Funded in part by the Department of Homeland Security (DHS), the National Institute of Standards and Technology (NIST) started a long-term, ambitious project to improve software security assurance tools. Security is the ability of a system to maintain the confidentiality, integrity, and availability of information processed and stored by a computer. Software security assurance tools are those that help software be more secure by building security into software or determining how secure software is. Among the project's goals are

(1) develop a taxonomy of software security flaws and vulnerabilities,

(2) develop a taxonomy of software security assurance (SSA) tool functions and techniques which detect or prevent flaws, and

(3) develop testable specifications of SSA functions and explicit tests to evaluate how closely tools implement the functions. The test material include reference sets of buggy code.

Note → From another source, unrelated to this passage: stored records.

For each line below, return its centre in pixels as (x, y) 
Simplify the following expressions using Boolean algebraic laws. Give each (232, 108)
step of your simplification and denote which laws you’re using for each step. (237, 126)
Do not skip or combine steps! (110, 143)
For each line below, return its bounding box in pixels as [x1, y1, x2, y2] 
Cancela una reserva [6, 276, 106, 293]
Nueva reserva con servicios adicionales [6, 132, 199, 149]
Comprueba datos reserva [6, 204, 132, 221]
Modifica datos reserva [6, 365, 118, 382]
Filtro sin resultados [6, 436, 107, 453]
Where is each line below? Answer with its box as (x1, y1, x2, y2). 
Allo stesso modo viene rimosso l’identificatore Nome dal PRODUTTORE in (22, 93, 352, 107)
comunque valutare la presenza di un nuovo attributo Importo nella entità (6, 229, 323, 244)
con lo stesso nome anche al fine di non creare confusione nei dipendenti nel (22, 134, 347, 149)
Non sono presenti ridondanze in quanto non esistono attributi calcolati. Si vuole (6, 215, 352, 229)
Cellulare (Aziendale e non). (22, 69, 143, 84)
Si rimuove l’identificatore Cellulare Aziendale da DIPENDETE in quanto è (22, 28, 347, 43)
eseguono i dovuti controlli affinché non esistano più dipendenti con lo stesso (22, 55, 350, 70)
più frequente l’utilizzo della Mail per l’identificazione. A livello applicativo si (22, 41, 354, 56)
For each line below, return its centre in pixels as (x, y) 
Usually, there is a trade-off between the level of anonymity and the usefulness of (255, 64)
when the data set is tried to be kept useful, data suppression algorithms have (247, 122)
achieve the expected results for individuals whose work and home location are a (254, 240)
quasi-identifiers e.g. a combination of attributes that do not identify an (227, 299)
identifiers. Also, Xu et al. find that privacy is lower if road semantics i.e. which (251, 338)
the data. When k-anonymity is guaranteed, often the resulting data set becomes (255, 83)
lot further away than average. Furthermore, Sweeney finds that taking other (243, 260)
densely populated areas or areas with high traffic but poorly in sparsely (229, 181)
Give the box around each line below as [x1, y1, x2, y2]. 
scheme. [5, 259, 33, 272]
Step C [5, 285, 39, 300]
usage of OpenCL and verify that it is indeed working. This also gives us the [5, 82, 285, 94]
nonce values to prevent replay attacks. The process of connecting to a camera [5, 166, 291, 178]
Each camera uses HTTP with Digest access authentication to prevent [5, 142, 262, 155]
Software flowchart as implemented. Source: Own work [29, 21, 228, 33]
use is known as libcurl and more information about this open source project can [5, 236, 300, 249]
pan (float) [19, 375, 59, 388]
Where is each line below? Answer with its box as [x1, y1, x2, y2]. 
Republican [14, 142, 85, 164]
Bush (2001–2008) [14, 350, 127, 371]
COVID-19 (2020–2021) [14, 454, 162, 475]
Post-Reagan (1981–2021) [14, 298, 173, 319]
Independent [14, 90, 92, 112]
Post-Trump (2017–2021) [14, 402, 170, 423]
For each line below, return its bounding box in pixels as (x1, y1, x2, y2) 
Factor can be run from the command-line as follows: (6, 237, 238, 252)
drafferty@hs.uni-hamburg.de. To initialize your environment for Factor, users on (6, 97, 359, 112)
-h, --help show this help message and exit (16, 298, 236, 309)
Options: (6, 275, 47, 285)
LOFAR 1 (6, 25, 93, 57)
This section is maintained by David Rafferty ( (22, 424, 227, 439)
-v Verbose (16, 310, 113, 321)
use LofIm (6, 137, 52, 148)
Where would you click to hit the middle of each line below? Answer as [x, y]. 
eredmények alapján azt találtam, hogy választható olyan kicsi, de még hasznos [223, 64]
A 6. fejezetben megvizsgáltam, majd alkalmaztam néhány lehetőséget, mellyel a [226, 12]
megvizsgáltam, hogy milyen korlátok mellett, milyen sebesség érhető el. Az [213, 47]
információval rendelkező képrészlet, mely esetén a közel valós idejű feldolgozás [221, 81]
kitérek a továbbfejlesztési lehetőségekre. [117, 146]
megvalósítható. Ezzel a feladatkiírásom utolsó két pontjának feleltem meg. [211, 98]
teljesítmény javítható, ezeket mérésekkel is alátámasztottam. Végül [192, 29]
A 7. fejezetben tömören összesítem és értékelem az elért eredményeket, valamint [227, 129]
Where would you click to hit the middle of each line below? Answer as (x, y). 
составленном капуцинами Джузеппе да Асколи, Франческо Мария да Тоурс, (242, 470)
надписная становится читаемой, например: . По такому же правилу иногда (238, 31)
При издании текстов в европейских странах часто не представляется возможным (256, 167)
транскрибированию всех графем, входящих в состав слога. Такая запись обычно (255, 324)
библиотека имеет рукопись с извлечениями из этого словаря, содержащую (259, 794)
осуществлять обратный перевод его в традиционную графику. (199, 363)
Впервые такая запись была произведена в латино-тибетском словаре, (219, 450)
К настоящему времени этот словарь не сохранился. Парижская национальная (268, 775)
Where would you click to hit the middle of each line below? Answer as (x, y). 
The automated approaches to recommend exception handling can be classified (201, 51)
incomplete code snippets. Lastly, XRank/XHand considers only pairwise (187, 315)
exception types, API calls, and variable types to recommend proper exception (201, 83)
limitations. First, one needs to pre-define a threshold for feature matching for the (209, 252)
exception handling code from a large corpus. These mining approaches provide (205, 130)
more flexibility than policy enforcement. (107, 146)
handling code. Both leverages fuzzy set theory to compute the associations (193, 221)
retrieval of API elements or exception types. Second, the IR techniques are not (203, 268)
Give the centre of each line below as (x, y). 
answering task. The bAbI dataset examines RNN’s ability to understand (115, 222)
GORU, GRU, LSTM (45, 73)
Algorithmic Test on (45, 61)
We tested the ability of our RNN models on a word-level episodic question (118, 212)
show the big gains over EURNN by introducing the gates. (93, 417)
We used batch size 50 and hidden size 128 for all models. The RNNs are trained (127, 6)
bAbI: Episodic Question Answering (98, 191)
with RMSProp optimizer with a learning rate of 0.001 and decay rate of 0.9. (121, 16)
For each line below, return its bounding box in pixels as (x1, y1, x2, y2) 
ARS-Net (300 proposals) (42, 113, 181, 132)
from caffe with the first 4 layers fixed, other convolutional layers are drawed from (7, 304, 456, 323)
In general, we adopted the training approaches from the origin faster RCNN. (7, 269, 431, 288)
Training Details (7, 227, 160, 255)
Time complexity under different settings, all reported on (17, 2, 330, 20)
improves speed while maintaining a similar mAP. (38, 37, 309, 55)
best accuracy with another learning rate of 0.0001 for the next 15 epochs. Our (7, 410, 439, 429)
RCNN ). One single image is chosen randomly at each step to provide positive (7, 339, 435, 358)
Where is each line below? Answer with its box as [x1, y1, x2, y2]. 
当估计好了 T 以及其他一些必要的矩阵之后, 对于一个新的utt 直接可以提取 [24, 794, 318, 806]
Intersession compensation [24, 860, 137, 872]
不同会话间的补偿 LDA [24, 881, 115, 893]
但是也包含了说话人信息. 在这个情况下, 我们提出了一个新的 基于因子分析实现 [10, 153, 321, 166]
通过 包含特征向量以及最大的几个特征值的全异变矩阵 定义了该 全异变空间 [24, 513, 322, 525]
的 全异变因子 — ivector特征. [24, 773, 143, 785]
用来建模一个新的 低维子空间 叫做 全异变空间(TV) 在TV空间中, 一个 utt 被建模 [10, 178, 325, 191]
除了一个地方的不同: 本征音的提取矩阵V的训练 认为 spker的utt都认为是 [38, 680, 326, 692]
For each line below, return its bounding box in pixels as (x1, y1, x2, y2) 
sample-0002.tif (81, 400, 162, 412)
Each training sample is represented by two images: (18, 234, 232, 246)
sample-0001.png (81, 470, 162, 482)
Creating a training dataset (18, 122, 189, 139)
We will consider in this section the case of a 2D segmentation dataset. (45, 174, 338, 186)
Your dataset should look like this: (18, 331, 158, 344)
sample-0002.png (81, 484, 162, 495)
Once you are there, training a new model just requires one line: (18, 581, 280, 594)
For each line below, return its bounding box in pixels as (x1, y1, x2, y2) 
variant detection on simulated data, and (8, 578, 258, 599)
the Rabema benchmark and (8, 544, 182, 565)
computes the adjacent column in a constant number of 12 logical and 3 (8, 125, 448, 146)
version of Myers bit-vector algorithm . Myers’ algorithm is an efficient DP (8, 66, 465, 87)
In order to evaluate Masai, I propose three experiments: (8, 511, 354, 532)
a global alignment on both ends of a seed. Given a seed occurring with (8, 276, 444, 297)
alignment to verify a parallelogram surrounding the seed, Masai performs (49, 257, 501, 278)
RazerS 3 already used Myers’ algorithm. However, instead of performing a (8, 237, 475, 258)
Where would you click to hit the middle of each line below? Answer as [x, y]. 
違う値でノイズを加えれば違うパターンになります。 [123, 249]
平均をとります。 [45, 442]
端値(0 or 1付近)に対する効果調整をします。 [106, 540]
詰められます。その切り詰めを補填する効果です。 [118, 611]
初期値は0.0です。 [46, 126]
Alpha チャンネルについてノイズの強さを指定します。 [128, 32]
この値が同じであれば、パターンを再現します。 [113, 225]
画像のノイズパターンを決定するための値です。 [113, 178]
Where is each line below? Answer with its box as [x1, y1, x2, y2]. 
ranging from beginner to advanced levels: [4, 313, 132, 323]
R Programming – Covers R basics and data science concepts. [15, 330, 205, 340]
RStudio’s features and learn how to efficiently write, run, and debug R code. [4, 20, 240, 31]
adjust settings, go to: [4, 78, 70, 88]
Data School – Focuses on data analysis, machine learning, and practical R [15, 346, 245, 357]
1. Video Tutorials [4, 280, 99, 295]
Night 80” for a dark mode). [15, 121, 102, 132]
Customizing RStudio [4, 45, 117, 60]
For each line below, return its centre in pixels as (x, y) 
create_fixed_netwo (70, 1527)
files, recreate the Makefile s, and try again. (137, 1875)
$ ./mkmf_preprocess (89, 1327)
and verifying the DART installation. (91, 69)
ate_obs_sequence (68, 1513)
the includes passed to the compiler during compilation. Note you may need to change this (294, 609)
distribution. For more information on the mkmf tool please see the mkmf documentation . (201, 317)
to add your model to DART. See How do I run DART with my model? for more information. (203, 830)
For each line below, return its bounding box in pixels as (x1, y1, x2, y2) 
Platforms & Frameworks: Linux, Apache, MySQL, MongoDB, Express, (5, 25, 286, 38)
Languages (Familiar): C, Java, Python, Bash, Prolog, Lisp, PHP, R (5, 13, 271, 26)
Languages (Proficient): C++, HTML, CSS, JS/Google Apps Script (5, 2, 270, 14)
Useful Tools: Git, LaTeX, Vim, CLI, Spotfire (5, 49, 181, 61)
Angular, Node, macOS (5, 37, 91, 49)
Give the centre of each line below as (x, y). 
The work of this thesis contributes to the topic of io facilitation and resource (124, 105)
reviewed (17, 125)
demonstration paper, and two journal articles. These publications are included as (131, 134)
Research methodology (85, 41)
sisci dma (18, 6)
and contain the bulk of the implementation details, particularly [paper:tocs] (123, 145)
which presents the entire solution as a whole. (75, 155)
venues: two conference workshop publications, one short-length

These goals extend into all phases of the software life cycle from requirements capture through design and implementation to operation and auditing.

The goal of the workshop is to convene researchers, developers, and government and industrial users of SSA tools to

* discuss and refine the taxonomy of flaws and the taxonomy of functions, which are under development,

* come to a consensus on which SSA functions should first have specifications and standard tests developed,

* gather SSA tools suppliers for "target practice" on reference datasets of code, and

* identify gaps or research needs in SSA functions.


Sets of code with known flaws and vulnerabilities, with corresponding correct versions, can be references for tool testing to make research easier and to be a standard of evaluation. Working with others, we will bring reference datasets of many types of code, like Java, C, binaries, and bytecode. We welcome contributions of code you've used.

To help validate the reference datasets, we solicit proposals not exceeding 2 pages to participate in SSA tool "target practice" on the datasets. Tools can range from university projects to commercial products. Participation is intended to demonstrate the state of the art in finding flaws, consequently the proposals should not be marketing write-ups, but should highlight technical contributions: techniques used, precision achieved, classes of vulnerabilities detected, suggestions for extensions to and improvements of the reference datasets, etc. Participants are expected to provide their own equipment.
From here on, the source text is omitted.